Interestingly, the impacts of SP frequency, as well as type, vary among subgroups. For example, the impact of daily IWF, occasional MCCC, and weekly DFQ is significant for those aged < 65 years but not for those aged ≥ 65 years. This difference may be due to the intrinsic property or the irreversible trend of high levels of frailty among older adults aged ≥ 65 years and above, which will be increasingly difficult to control. In addition, the differences in the results for adults in rural and urban areas may be due to the variance in social resources and the stability of social networks. For example, daily IWF is significant in rural but not urban residents, whereas occasional IWF is significant in urban but not rural residents. The potential underlying reasons may be that the social network among rural residents is limited but strong and stable. Nevertheless, the social network among urban residents is relatively weaken. Due to sensitivity from a perception of non-existence to existence for urban respondents, their frailty status is more sensitive to occasional IWF than the rural respondents [22, 58]. Furthermore, variances also existed between male and female respondents. Specifically, female respondents are more sensitive to daily IWF, occasional MCCC, and daily DFQ, which may be due to gender differences in terms of personality, preferences for social interaction, and internal frailty risks [59, 60].
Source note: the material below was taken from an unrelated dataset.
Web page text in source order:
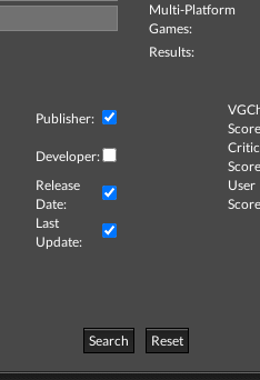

This study provided evidence of the negative association between SP and frailty, which has several implications for healthy ageing strategies. This study employed a nationwide representative database and employed high-quality microdata among middle-aged and older populations. Furthermore, it utilized cohort analysis and different statistical models and comprehensive subgroup analysis. The results suggested other accurate intervention strategies and directions for further prospective mechanism research. Encourageing SP, building esthetic, walkable, and cohesive neighborhood, and providing additional materials and organizational bases for diversified social activities are urgent initiatives for decreasing the risk of frailty for the older population [61].

This study has several limitations. First, the inherent limitations of a retrospective study indicate that the relationship between SP and frailty requires a definitive validation in prospective studies. Second, the study acknowledges the existence of recall bias, because information was self-reported. For example, the indexes associated with physical function and mental health were the main constituent elements of frailty. However, a self-rated level may differ from that of reality. Third, respondents who became frail but died before 2018 have not been included our analysis. Given frailty is associated with mortality, excluding them may introduce a survival bias. Finally, the frailty index covers numerous indicators. During the interview process, many indicators are observed missing among the participants, which led to sample loss. Nevertheless, we applied the cohort design and conducted several sensitivity analyses to overcome this bias.

Conclusions

In summary, this study used the longitudinal and cohort designs with the fixed-effect and time-varying Cox models to validate the results. The findings clearly demonstrated that enhancing participation in social activities, especially high-frequency SP, could significantly decrease the risk of frailty, as well as reverse frailty progression, among middle-aged and older populations. Furthermore, we identified that communicative activities, intellectually demanding/engaging activities and community-organized physical activities are significantly associated with decreased frailty risk. The impact of the frequency and type of SP vary across age, gender, and residence groups. Thus, these findings present important implications for research and public health policy. As the trend of population ageing has become a worldwide challenge, the current study provided extremely operable, easy, and valuable intervening measures to promote healthy ageing among for middle-aged and older populations around the world.